Unzählige Male wurde er wegen diverser Delikte verhaftet und er wurde ein Freund von Vincent „the Saint“ Inserro, der ihn in Kontakt mit weiteren Größen der Unterwelt wie Joseph Aiuppa, Jimmy „the Turk“ Torrello, Joseph „Joey the Clown“ Lombardo und William Daddano Sr. brachte.

Spilotro war in das großangelegte Geschäft (illegaler) Wetten (Buchmacherei) involviert und agierte kurzzeitig sogar als Kautionsbürge („Bail bondsman“) von Irwin „Red“ Weiner.

„Mad“ Sam DeStefano und später Felix „Milwaukee Phil“ Alderisio wurden seine Mentoren; offensichtlich bewährte er sich als Schuldeneintreiber.

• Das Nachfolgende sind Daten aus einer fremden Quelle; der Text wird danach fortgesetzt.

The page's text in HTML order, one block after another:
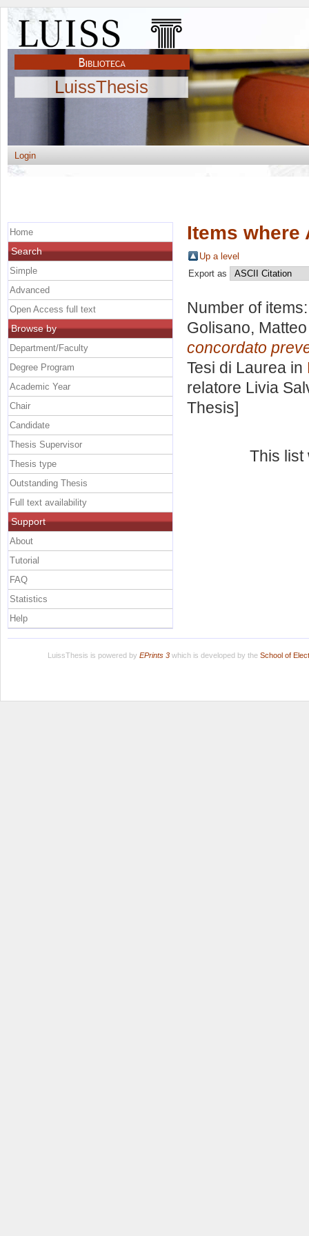
LuissThesis
Login
Items where
Up a level
Export as
Number of
Golisano, Matteo
concordato
Tesi di Laurea in
relatore Livia
Thesis]
This
Home
Search
Simple
Advanced
Open Access full text
Browse by
Department/Faculty
Degree Program
Academic Year
Chair
Candidate
Thesis Supervisor
Thesis type
Outstanding Thesis
Full text availability
Support
About
Tutorial
FAQ
Statistics
Help
LuissThesis is powered by EPrints 3which is developed by the School of
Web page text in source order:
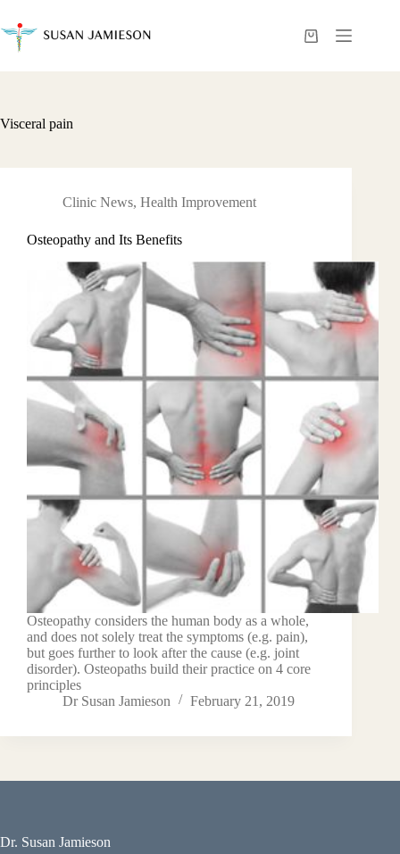
content
Shopping
Visceral pain
Clinic News, Health Improvement
Osteopathy and Its Benefits
Osteopathy considers the human body as a whole,
and does not solely treat the symptoms (e.g. pain),
but goes further to look after the cause (e.g. joint
disorder). Osteopaths build their practice on 4 core
principles
Dr Susan Jamieson
February 21, 2019
Dr. Susan Jamieson
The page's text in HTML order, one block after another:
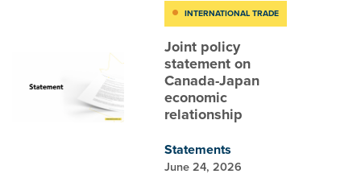
INTERNATIONAL TRADE
Joint policy
statement on
Canada-Japan
economic
relationship
Statements
June 24, 2026
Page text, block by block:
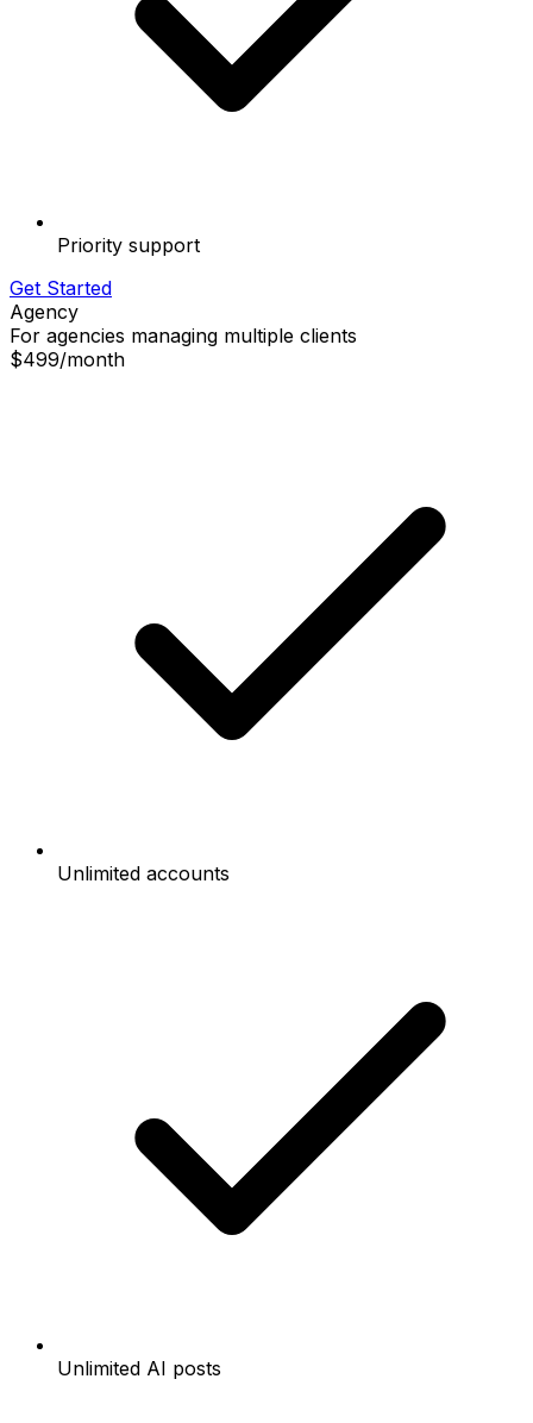
Priority support
Get Started
Agency
For agencies managing multiple clients
$499/month
Unlimited accounts
Unlimited AI posts
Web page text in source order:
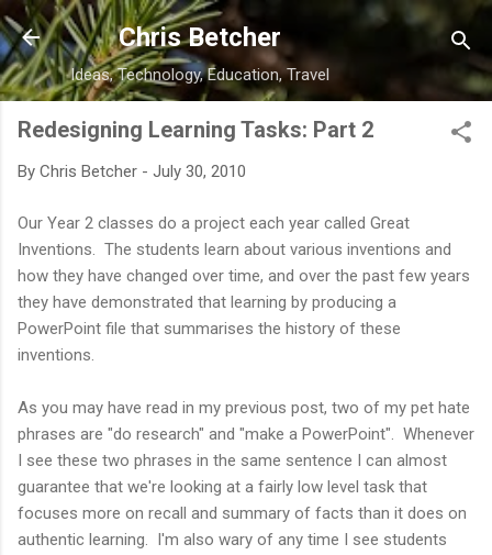
Skip to main content
Chris Betcher
Ideas, Technology, Education, Travel
Redesigning Learning Tasks: Part 2
By Chris Betcher - July 30, 2010
Our Year 2 classes do a project each year called Great
Inventions. The students learn about various inventions and
how they have changed over time, and over the past few years
they have demonstrated that learning by producing a
PowerPoint file that summarises the history of these
inventions.
As you may have read in my previous post, two of my pet hate
phrases are "do research" and "make a PowerPoint". Whenever
I see these two phrases in the same sentence I can almost
guarantee that we're looking at a fairly low level task that
focuses more on recall and summary of facts than it does on
authentic learning. I'm also wary of any time I see students
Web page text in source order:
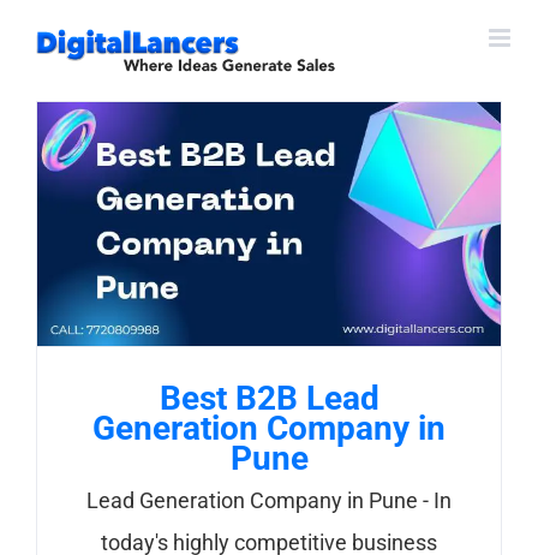
content
Best B2B Lead
Generation Company in
Pune
Lead Generation Company in Pune - In
today's highly competitive business
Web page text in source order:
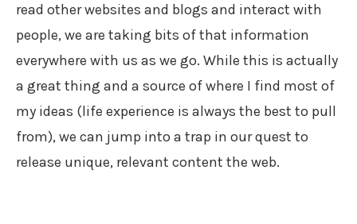
read other websites and blogs and interact with
people, we are taking bits of that information
everywhere with us as we go. While this is actually
a great thing and a source of where I find most of
my ideas (life experience is always the best to pull
from), we can jump into a trap in our quest to
release unique, relevant content the web.
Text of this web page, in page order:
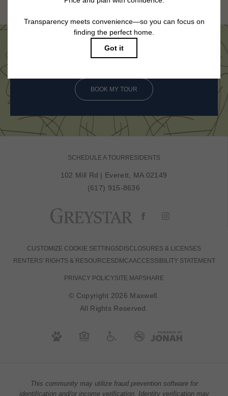
BOOK MY TOUR
SCHEDULE A TOUR RESIDENTS
102 Mill Rd | Everett, MA 02149
(617) 915-8636
CUSTOMIZE COOKIE SETTINGS DISCLOSURES & LICENSES
RENTERS' RIGHTS & RESOURCES DMCAACCESSIBILITY STATEMENT
PRIVACY POLICYSITE MAPSHARE
© Copyright 2026 Maxwell.
All Rights Reserved.
This community may utilize fraud prevention software for
identification and/or income verification. Identity verification may
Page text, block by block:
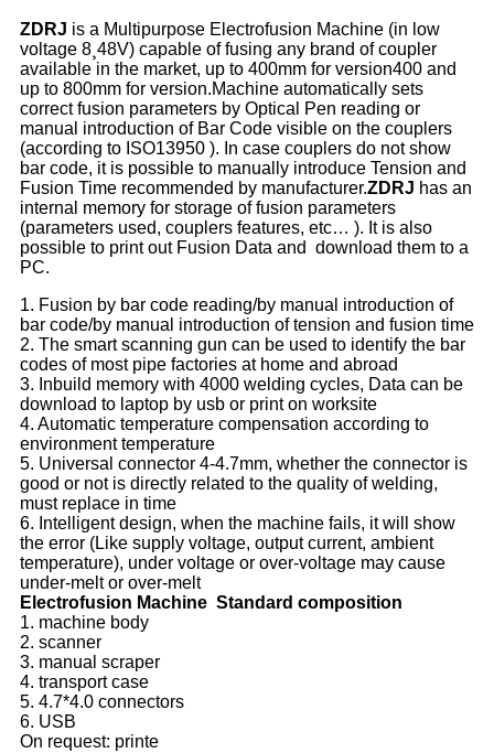
ZDRJ is a Multipurpose Electrofusion Machine (in low
voltage 8¸48V) capable of fusing any brand of coupler
available in the market, up to 400mm for version400 and
up to 800mm for version.Machine automatically sets
correct fusion parameters by Optical Pen reading or
manual introduction of Bar Code visible on the couplers
(according to ISO13950 ). In case couplers do not show
bar code, it is possible to manually introduce Tension and
Fusion Time recommended by manufacturer.ZDRJ has an
internal memory for storage of fusion parameters
(parameters used, couplers features, etc… ). It is also
possible to print out Fusion Data and download them to a
PC.
1. Fusion by bar code reading/by manual introduction of
bar code/by manual introduction of tension and fusion time
2. The smart scanning gun can be used to identify the bar
codes of most pipe factories at home and abroad
3. Inbuild memory with 4000 welding cycles, Data can be
download to laptop by usb or print on worksite
4. Automatic temperature compensation according to
environment temperature
5. Universal connector 4-4.7mm, whether the connector is
good or not is directly related to the quality of welding,
must replace in time
6. Intelligent design, when the machine fails, it will show
the error (Like supply voltage, output current, ambient
temperature), under voltage or over-voltage may cause
under-melt or over-melt
Electrofusion Machine Standard composition
1. machine body
2. scanner
3. manual scraper
4. transport case
5. 4.7*4.0 connectors
6. USB
On request: printe
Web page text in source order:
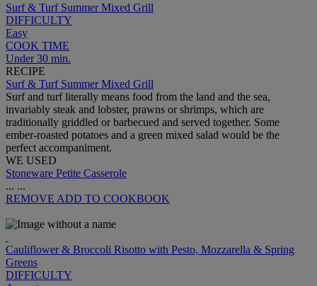
Surf & Turf Summer Mixed Grill
DIFFICULTY
Easy
COOK TIME
Under 30 min.
RECIPE
Surf & Turf Summer Mixed Grill
Surf and turf literally means food from the land and the sea,
invariably steak and lobster, prawns or shrimps, which are
traditionally griddled or barbecued and served together. Some
ember-roasted potatoes and a green mixed salad would be the
perfect accompaniment.
WE USED
Stoneware Petite Casserole
... ...
REMOVE ADD TO COOKBOOK
Cauliflower & Broccoli Risotto with Pesto, Mozzarella & Spring
Greens
DIFFICULTY
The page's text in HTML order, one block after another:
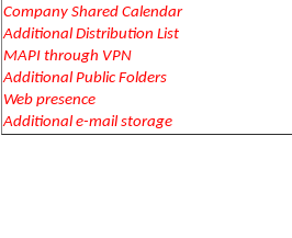
Company Shared Calendar
Additional Distribution List
MAPI through VPN
Additional Public Folders
Web presence
Additional e-mail storage
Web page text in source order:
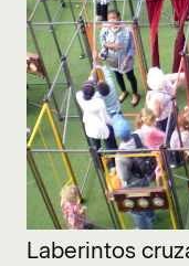
Laberintos
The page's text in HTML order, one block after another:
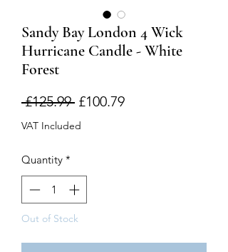
Sandy Bay London 4 Wick
Hurricane Candle - White
Forest
£125.99 Regular
Price
£100.79Sale
VAT Included
Quantity *
Out of Stock
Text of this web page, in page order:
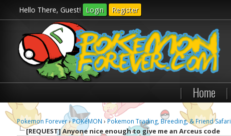
Hello There, Guest! Login Register
| Home |
Pokemon Forever›POKéMON ›Pokemon Trading, Breeding, & Friend Safari
[REQUEST]Anyone nice enough to give me an Arceus code
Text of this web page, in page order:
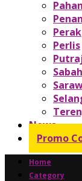
Perak
Perlis
Sabah
News
Promo
Home
Category
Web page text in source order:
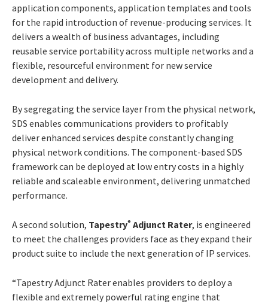
application components, application templates and tools
for the rapid introduction of revenue-producing services. It
delivers a wealth of business advantages, including
reusable service portability across multiple networks and a
flexible, resourceful environment for new service
development and delivery.
By segregating the service layer from the physical network,
SDS enables communications providers to profitably
deliver enhanced services despite constantly changing
physical network conditions. The component-based SDS
framework can be deployed at low entry costs in a highly
reliable and scaleable environment, delivering unmatched
performance.
A second solution, Tapestry® Adjunct Rater, is engineered
to meet the challenges providers face as they expand their
product suite to include the next generation of IP services.
“Tapestry Adjunct Rater enables providers to deploy a
flexible and extremely powerful rating engine that
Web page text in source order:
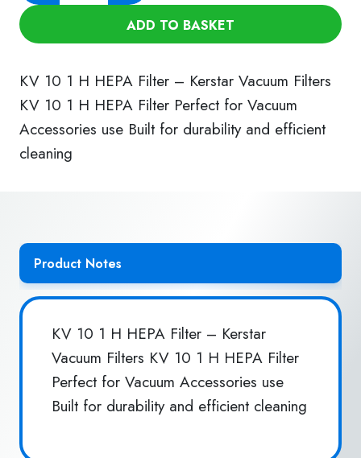
quantity
ADD TO BASKET
KV 10 1 H HEPA Filter – Kerstar Vacuum Filters
KV 10 1 H HEPA Filter Perfect for Vacuum
Accessories use Built for durability and efficient
cleaning
Product Notes
KV 10 1 H HEPA Filter – Kerstar
Vacuum Filters KV 10 1 H HEPA Filter
Perfect for Vacuum Accessories use
Built for durability and efficient cleaning
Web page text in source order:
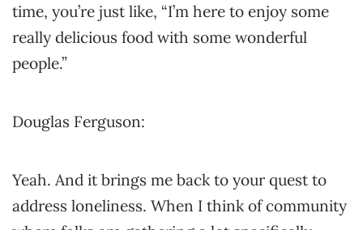
time, you’re just like, “I’m here to enjoy some
really delicious food with some wonderful
people.”
Douglas Ferguson:
Yeah. And it brings me back to your quest to
address loneliness. When I think of community
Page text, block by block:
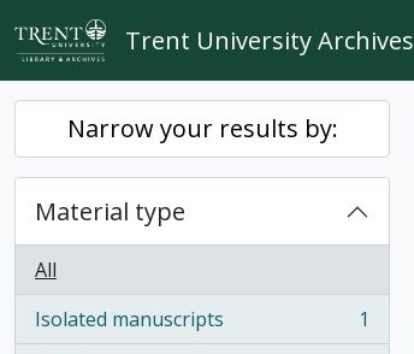
Skip to main content
Trent University Archives
Narrow your results by:
Material type
All
Isolated manuscripts
, 1 results
1
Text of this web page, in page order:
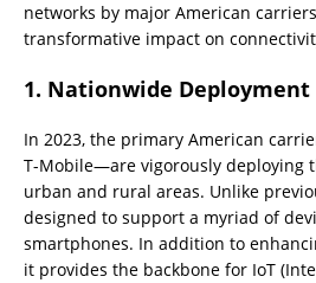
networks by major American
transformative impact on
1. Nationwide Deployment
In 2023, the primary American
T-Mobile—are vigorously deploying
urban and rural areas. Unlike
designed to support a myriad of
smartphones. In addition to
it provides the backbone for IoT
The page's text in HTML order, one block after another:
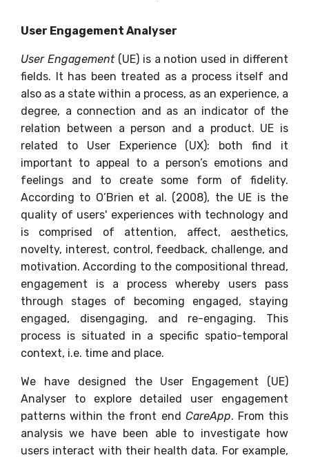
User Engagement Analyser
User Engagement(UE) is a notion used in different
fields. It has been treated as a process itself and
also as a state within a process, as an experience, a
degree, a connection and as an indicator of the
relation between a person and a product. UE is
related to User Experience (UX): both find it
important to appeal to a person’s emotions and
feelings and to create some form of fidelity.
According to O’Brien et al. (2008), the UE is the
quality of users' experiences with technology and
is comprised of attention, affect, aesthetics,
novelty, interest, control, feedback, challenge, and
motivation. According to the compositional thread,
engagement is a process whereby users pass
through stages of becoming engaged, staying
engaged, disengaging, and re-engaging. This
process is situated in a specific spatio-temporal
context, i.e. time and place.
We have designed the User Engagement (UE)
Analyser to explore detailed user engagement
patterns within the front end CareApp. From this
analysis we have been able to investigate how
users interact with their health data. For example,
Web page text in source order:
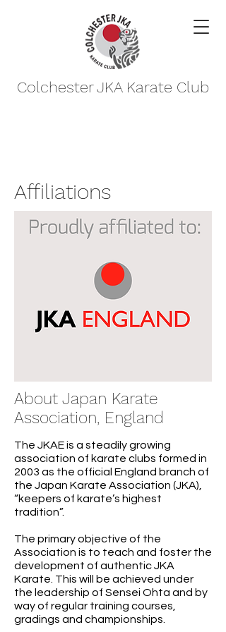
Colchester JKA Karate Club
Affiliations
About Japan Karate
Association, England
The JKAE is a steadily growing
association of karate clubs formed in
2003 as the official England branch of
the Japan Karate Association (JKA),
“keepers of karate’s highest
tradition”.
The primary objective of the
Association is to teach and foster the
development of authentic JKA
Karate. This will be achieved under
the leadership of Sensei Ohta and by
way of regular training courses,
gradings and championships.
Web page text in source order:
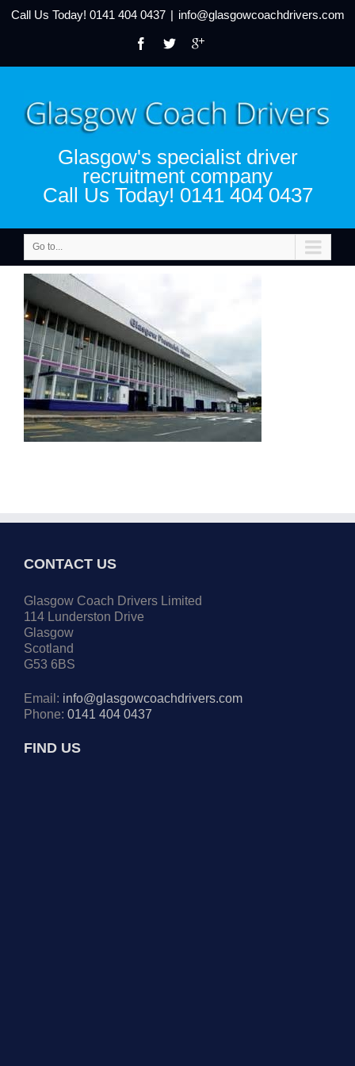
Call Us Today! 0141 404 0437 | info@glasgowcoachdrivers.com
Glasgow's specialist driver
recruitment company
Call Us Today! 0141 404 0437
Go to...
CONTACT US
Glasgow Coach Drivers Limited
114 Lunderston Drive
Glasgow
Scotland
G53 6BS
Email: info@glasgowcoachdrivers.com
Phone: 0141 404 0437
FIND US
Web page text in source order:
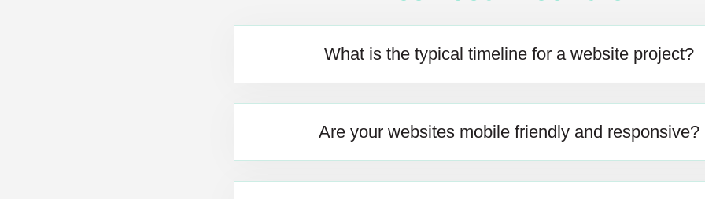
What is the typical timeline for a website project?
Are your websites mobile friendly and responsive?

So war er 1962 an der Ermordung von Billy McCarthy und Jimmy Miraglia beteiligt. Zusammen mit Charles Nicoletti – und ihrem Anführer Felix Alderisio – hatte er den 24-jährigen Billy McCarthy entführt, weil dieser zusammen mit Jimmy Miraglia zwei Assoziierte des Outfits getötet hatte. Um den zweiten Namen – den von Jimmy Miraglia – zu erfahren, spannten sie McCarthys Kopf in eine Presse und quetschten diesen so stark, dass ein Auge heraussprang.[1]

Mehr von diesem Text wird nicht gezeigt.